> There are fancier statistical tests than
> correlation that purport to tell whether
> A->B or B->A.
Daniel Davies wrote:
> Doug is here referring to "Granger causation".
> Basically and shorn of statistical language,
> A "Granger-causes" B if and only if:
>
> 1) A precedes B in time
> 2) A provides information about B which is not
> available any other way.
>
> Clive Granger (who won the Nobel Prize for
> Economics for, among other achievements, proving
> that if a linear combination of N nonstationary
> series is stationary, there must be some flow of
> Granger-causation between them) has remarked on
> occasion that he has often asked people what it
> is that is involved in "proper" causation over
> and above "mere" Granger-causation and never got
> a satisfactory response. I'm not saying I agree
> with him, just that the guy who invented the
> Granger causality test puts somewhat more
> philosophical oomph behind it than the majority
> of users.
Granger spoke at Trinity University here in San Antonio, TX last year. Before going to see him, I looked up his Nobel Lecture, where he said the following about the above:
An earlier concept that I was concerned with was that of causality. As a postdoctoral student in Princeton in 1959–1960, working with Professors John Tukey and Oskar Morgenstern, I was involved with studying something called the “cross-spectrum,” which I will not attempt to explain. Essentially one has a pair of inter-related time series and one would like to know if there are a pair of simple relations, first from the variable X explaining Y and then from the variable Y explaining X. I was having difficulty seeing how to approach this question when I met Dennis Gabor who later won the Nobel Prize in Physics in 1971. He told me to read a paper by the eminent mathematician Norbert Wiener which contained a definition that I might want to consider. It was essentially this definition, somewhat refined and rounded out, that I discussed, together with proposed tests in the mid 1960’s. The statement about causality has just two components:
1. The cause occurs before the effect; and 2. The cause contains information about the effect that that is unique, and is in no other variable.
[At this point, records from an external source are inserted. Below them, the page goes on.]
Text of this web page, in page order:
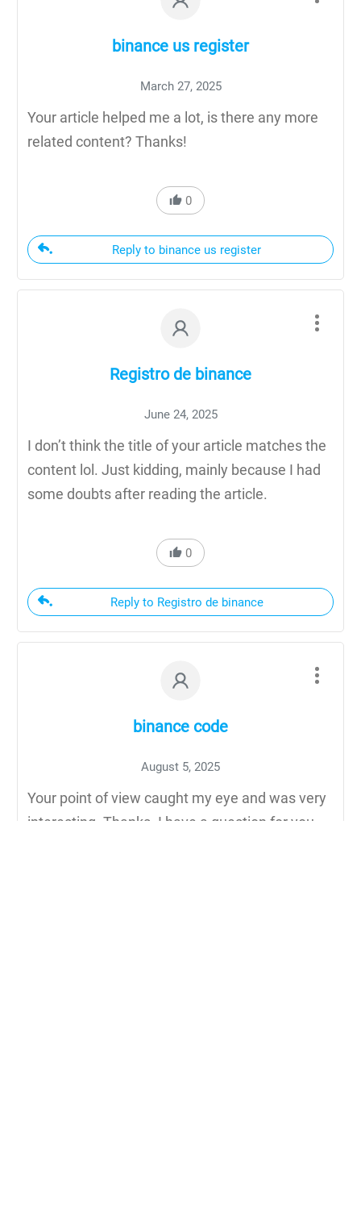
binance us register
March 27, 2025
Your article helped me a lot, is there any more
related content? Thanks!
0
Reply to binance us register
Registro de binance
June 24, 2025
I don’t think the title of your article matches the
content lol. Just kidding, mainly because I had
some doubts after reading the article.
0
Reply to Registro de binance
binance code
August 5, 2025
Your point of view caught my eye and was very
interesting. Thanks. I have a question for you.

A consequence of these statements is that the causal variable can help forecast the effect variable after other data has first been used. Unfortunately, many users concentrated on this forecasting implication rather than on the original definition.
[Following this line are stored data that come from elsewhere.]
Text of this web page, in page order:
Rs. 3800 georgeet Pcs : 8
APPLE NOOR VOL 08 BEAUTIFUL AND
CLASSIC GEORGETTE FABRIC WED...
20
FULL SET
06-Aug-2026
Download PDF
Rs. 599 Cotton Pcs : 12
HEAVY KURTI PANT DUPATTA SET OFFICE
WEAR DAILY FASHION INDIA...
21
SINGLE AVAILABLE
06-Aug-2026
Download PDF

At that time, I had little idea that so many people had very fixed ideas about causation, but they did agree that my definition was not “true causation” in their eyes, it was only “Granger causation.” I would ask for a definition of true causation, but no one would reply. However, my definition was pragmatic and any applied researcher with two or more time series could apply it, so I got plenty of citations. Of course, many ridiculous papers appeared.
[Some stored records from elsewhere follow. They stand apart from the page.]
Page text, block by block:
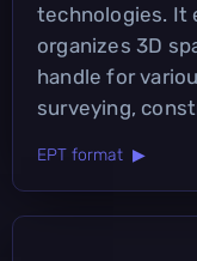
technologies. It
organizes 3D
handle for
surveying,
EPT format ▶
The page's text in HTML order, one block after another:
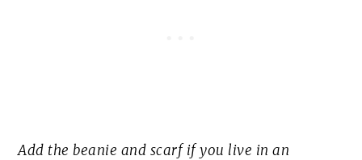
Add the beanie and scarf if you live in an

When the idea of cointegration was developed, over a decade later, it became clear immediately that if a pair of series was cointegrated then at least one of them must cause the other. There seems to be no special reason why there two quite different concepts should be related; it is just the way that the mathematics turned out.
<end>
<http://nobelprize.org/economics/laureates/2003/granger-lecture.pdf>
I'd love to hear what Justin has to say on this, with his background in philosophy. This reading seems to run directly counter to David Hume's skepticism of inductive reasoning. Hume, as I understand, read cause and effect as distinct occurances (due to the limits of our ability to know), with the cause alone providing NO information about he effect. According to Hume, we make the association out of habit, not because of any *observable* necessity. "Granger causality," however, explicitly claims that the cause contains information about the effect.
If I'm way off-base here, any correction would be welcome.